[Stored items from a collection]
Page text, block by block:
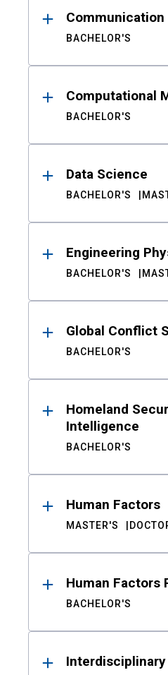
Communication
BACHELOR'S
Computational
BACHELOR'S
Data Science
BACHELOR'S
Engineering
BACHELOR'S
Global Conflict
BACHELOR'S
Homeland
Intelligence
BACHELOR'S
Human Factors
MASTER'S
Human Factors
BACHELOR'S

▶ DIRECTIONS FOR THIS TASK
Restate the records above in full and word for word, but do not carry over any pictures.

▶ TASK RESPONSE
Page text, block by block:
Communication
BACHELOR'S
Computational
BACHELOR'S
Data Science
BACHELOR'S
Engineering
BACHELOR'S
Global Conflict
BACHELOR'S
Homeland
Intelligence
BACHELOR'S
Human Factors
MASTER'S
Human Factors
BACHELOR'S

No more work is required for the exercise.